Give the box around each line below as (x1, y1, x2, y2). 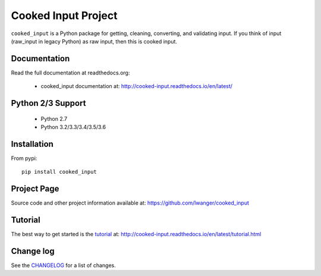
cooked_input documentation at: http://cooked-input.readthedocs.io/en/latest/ (40, 83, 233, 90)
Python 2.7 (40, 115, 68, 122)
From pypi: (11, 155, 37, 162)
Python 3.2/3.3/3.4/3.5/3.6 (40, 124, 106, 131)
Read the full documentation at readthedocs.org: (11, 69, 130, 76)
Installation (11, 139, 53, 149)
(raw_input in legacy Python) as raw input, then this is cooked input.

· · · · ·

> [Task directions]
The answer should be an exact copy of the lines from the one containing "From pypi: (11, 155, 37, 162)" through the last line of the entries, both included.

> [Your response]
From pypi: (11, 155, 37, 162)
Python 3.2/3.3/3.4/3.5/3.6 (40, 124, 106, 131)
Read the full documentation at readthedocs.org: (11, 69, 130, 76)
Installation (11, 139, 53, 149)
(raw_input in legacy Python) as raw input, then this is cooked input.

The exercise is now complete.